• _Stored entries_
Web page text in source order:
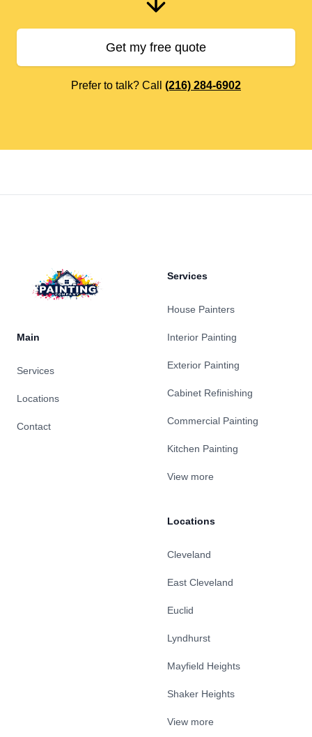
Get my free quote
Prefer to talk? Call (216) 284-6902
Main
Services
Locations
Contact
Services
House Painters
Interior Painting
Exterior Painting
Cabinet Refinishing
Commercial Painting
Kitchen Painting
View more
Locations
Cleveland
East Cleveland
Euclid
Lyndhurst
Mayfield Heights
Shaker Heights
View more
--
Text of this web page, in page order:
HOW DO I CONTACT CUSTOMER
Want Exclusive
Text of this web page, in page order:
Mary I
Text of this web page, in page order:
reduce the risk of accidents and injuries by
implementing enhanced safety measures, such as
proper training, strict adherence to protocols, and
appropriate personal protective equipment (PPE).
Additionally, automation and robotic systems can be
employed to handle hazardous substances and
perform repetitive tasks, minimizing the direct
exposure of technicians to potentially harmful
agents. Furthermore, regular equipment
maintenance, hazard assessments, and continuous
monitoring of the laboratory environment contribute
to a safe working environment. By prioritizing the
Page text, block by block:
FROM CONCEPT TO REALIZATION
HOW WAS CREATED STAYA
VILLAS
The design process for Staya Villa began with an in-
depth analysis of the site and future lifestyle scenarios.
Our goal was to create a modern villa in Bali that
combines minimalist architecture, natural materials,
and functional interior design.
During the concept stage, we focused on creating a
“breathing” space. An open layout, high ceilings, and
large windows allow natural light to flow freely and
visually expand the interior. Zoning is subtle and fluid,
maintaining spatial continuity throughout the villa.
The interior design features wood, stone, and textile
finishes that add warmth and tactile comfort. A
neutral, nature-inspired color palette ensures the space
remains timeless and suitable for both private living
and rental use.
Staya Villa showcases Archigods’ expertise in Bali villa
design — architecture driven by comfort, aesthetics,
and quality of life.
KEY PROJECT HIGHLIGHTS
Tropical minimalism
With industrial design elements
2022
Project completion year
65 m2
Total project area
* * *
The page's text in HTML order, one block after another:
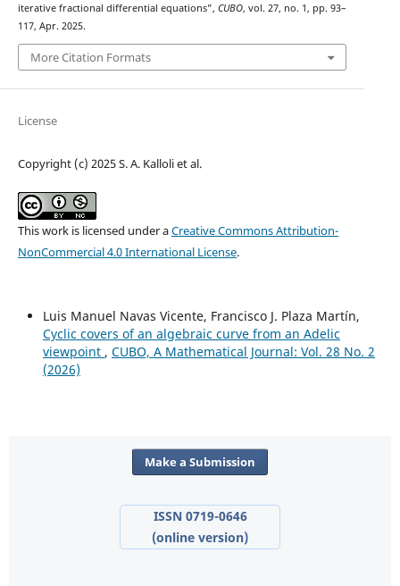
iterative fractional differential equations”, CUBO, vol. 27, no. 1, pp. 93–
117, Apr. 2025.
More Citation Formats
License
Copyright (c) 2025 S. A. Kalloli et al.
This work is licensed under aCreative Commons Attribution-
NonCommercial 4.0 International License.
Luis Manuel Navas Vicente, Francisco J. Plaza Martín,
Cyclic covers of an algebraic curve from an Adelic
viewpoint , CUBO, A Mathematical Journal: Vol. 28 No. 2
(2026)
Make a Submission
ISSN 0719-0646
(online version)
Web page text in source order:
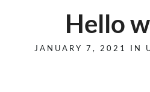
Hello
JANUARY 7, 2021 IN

• _DIRECTIONS FOR THIS TASK_
Take the lines above from the one containing "With industrial design elements" to the one containing "Total project area" and retype them exactly, both ends included, with nothing added.

• _TASK RESULT_
With industrial design elements
2022
Project completion year
65 m2
Total project area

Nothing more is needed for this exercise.